My friend Adrianne did a summer internship on the Boston Herald copy desk. She received high praise for getting “sex phones” into a head on I-forget-the-story. Probably something about sex phones.
Headlines aren’t hard to write, but they’re hard to write well. You learn a new set of rules, and you find yourself developing strong opinions for entirely crackbrain reasons. If I weren’t already inclined to prefer the term “gay” to “same-sex” as it applies to civil unions, I would simply because it fits into a tight headline space. You learn to hate educators, because they prefer the multisyllabic and hyphenated over the simple. You develop pet peeves about certain words — “mull” and “probe” and “feds.”

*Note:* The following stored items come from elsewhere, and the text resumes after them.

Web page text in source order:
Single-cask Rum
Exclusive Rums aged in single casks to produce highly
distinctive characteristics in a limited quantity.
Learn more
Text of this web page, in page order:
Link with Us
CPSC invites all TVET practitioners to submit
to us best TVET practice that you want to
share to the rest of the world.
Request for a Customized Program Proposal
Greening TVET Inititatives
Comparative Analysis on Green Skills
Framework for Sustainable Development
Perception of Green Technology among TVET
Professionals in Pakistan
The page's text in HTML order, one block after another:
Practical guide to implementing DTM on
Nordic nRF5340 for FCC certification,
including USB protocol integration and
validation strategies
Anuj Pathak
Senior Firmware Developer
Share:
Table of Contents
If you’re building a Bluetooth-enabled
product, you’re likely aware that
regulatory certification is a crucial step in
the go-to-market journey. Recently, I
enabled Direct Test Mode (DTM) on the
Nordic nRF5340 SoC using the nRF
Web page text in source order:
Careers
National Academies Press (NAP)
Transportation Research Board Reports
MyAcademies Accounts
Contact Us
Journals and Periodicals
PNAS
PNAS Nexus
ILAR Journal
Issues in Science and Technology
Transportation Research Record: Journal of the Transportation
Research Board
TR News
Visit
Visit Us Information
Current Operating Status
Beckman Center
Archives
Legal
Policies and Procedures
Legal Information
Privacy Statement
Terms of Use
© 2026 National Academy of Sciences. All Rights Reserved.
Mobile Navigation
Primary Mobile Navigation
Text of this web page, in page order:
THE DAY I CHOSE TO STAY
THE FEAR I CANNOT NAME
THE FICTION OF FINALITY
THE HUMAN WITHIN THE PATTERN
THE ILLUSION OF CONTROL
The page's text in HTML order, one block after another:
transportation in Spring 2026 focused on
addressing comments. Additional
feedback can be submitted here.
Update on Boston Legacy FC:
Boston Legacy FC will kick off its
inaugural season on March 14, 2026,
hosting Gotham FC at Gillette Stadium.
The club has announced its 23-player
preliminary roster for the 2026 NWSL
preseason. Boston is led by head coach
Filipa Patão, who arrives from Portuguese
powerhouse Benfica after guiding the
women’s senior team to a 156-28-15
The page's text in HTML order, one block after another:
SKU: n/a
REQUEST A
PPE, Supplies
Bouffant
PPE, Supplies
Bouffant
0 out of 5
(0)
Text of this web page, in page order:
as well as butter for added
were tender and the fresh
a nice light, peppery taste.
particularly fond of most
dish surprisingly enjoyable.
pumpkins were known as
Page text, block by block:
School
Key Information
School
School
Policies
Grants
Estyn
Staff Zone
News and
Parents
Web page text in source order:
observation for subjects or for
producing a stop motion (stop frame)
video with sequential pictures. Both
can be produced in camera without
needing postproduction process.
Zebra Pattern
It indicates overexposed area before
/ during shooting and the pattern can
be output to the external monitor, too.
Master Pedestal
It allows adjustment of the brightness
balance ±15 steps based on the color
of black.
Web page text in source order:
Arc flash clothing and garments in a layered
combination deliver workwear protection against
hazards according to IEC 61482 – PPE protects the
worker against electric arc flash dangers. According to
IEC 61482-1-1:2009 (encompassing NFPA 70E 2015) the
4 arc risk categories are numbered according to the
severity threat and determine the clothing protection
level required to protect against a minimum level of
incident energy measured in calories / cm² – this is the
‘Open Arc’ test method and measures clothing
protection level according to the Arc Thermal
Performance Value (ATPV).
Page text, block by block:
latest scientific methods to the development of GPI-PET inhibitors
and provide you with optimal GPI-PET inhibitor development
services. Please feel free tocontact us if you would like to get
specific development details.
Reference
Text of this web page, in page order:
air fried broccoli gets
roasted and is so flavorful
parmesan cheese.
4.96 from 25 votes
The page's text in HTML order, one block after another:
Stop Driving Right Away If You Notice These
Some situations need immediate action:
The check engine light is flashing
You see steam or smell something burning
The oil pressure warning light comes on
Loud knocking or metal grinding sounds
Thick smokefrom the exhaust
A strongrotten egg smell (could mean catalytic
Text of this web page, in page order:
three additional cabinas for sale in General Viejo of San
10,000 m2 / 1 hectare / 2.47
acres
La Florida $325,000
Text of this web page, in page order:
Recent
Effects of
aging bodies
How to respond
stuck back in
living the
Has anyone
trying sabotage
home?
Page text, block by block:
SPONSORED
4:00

But you really hate page designers who favor one-column heads. The Barry Bonds grand-jury testimony story had a one-column head order. He didn’t say he used steroids, he said he used substances, and he didn’t know what might have been in them. “Substances” didn’t fit in one column; “steroids” wouldn’t have been accurate. So I ended up writing:
Bonds:
I used
creams,
oils
blindly.
Sounds like he got a rubdown in the Tenderloin. I’ve had better days.

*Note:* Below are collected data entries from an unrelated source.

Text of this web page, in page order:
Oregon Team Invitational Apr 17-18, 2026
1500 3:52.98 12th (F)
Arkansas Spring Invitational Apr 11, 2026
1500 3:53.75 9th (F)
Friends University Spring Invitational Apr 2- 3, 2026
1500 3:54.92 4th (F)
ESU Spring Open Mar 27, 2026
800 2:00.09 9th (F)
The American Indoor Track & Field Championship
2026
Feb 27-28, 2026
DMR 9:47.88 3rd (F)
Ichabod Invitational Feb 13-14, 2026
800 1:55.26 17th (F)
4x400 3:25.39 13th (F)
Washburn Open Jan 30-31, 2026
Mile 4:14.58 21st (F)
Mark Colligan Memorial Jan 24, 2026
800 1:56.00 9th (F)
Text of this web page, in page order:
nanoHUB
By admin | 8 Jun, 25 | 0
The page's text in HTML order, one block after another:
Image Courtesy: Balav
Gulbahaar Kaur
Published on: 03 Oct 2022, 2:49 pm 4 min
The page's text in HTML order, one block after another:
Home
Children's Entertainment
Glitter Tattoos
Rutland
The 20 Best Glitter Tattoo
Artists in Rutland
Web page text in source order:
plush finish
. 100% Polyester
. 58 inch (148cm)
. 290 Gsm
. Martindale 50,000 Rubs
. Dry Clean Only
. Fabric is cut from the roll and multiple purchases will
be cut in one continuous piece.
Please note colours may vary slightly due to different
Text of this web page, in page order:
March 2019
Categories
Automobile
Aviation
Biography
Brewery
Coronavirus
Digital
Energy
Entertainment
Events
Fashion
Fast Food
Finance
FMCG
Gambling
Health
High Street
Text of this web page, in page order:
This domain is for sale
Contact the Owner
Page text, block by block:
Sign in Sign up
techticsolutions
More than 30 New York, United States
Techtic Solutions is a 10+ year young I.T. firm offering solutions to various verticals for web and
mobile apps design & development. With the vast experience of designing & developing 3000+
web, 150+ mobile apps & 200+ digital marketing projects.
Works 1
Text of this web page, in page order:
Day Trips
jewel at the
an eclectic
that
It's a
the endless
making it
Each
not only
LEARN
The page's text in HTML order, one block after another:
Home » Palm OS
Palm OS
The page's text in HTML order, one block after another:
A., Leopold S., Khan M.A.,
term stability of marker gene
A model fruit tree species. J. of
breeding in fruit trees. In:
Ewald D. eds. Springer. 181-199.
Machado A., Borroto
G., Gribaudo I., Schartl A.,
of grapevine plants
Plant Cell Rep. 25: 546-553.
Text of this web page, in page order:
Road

OK, enough copy editing. Soon I’ll be an unemployed writer again, and won’t that be fun.
Because it’s the solstice, and because we can always use a new holiday, go read the NYT story on Festivus, the “Seinfeld” holiday that makes as much sense as anything. Turns out there really is a Festivus:
The actual inventor of Festivus is Dan O’Keefe, 76, whose son Daniel, a writer on “Seinfeld,” appropriated a family tradition for the episode. The elder Mr. O’Keefe was stunned to hear that the holiday, which he minted in 1966, is catching on. “Have we accidentally invented a cult?” he wondered.
…The original Festivus was constantly in flux.
“It was entirely more peculiar than on the show,” the younger Mr. O’Keefe said from the set of the sitcom “Listen Up,” where he is now a writer. There was never a pole, but there were airings of grievances into a tape recorder and wrestling matches between Daniel and his two brothers, among other rites.
“There was a clock in a bag,” said Mr. O’Keefe, 36, adding that he does not know what it symbolized.
“Most of the Festivi had a theme,” he said. “One was, `Is there a light at the end of the tunnel?’ Another was, `Too easily made glad?’ “
And I thought my family was strange.
Oh, and thanks to David Edelstein, film critic for “Fresh Air” and Slate, who gave us a little shout-out today. He’d asked for the world’s worst lines from biopics, and in reporting the original results (scroll down), neglected my personal favorite. If you want to know what it is, you’ll have to hit the first link.
But it was in an Oliver Stone movie. That should tell you something.